Extracted entries Start Marker

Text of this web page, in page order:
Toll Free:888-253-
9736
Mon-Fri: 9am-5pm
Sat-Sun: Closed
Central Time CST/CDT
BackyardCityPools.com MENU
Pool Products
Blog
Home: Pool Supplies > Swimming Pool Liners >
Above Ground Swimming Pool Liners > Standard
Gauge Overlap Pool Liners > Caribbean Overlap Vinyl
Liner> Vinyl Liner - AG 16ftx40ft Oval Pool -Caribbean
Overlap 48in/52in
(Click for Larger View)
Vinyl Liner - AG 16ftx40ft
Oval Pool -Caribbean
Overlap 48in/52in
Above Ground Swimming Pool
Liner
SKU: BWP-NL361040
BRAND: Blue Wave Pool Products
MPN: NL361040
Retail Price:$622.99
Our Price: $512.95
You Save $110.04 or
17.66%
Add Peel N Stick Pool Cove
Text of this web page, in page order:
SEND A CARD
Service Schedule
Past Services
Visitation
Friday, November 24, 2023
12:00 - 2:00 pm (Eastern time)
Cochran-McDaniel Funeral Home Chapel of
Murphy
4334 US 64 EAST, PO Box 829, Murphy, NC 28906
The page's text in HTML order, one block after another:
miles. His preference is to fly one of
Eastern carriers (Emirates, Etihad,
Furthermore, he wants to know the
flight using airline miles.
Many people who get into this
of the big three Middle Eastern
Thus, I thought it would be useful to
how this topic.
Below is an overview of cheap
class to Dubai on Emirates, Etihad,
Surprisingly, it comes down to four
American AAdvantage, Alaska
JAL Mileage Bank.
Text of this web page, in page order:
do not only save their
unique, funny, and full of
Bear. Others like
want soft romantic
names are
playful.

Extracted entries End Marker

**Exercise aim**
Please write out the data again exactly as it stands.

**Completed task**
Text of this web page, in page order:
Toll Free:888-253-
9736
Mon-Fri: 9am-5pm
Sat-Sun: Closed
Central Time CST/CDT
BackyardCityPools.com MENU
Pool Products
Blog
Home: Pool Supplies > Swimming Pool Liners >
Above Ground Swimming Pool Liners > Standard
Gauge Overlap Pool Liners > Caribbean Overlap Vinyl
Liner> Vinyl Liner - AG 16ftx40ft Oval Pool -Caribbean
Overlap 48in/52in
(Click for Larger View)
Vinyl Liner - AG 16ftx40ft
Oval Pool -Caribbean
Overlap 48in/52in
Above Ground Swimming Pool
Liner
SKU: BWP-NL361040
BRAND: Blue Wave Pool Products
MPN: NL361040
Retail Price:$622.99
Our Price: $512.95
You Save $110.04 or
17.66%
Add Peel N Stick Pool Cove
Text of this web page, in page order:
SEND A CARD
Service Schedule
Past Services
Visitation
Friday, November 24, 2023
12:00 - 2:00 pm (Eastern time)
Cochran-McDaniel Funeral Home Chapel of
Murphy
4334 US 64 EAST, PO Box 829, Murphy, NC 28906
The page's text in HTML order, one block after another:
miles. His preference is to fly one of
Eastern carriers (Emirates, Etihad,
Furthermore, he wants to know the
flight using airline miles.
Many people who get into this
of the big three Middle Eastern
Thus, I thought it would be useful to
how this topic.
Below is an overview of cheap
class to Dubai on Emirates, Etihad,
Surprisingly, it comes down to four
American AAdvantage, Alaska
JAL Mileage Bank.
Text of this web page, in page order:
do not only save their
unique, funny, and full of
Bear. Others like
want soft romantic
names are
playful.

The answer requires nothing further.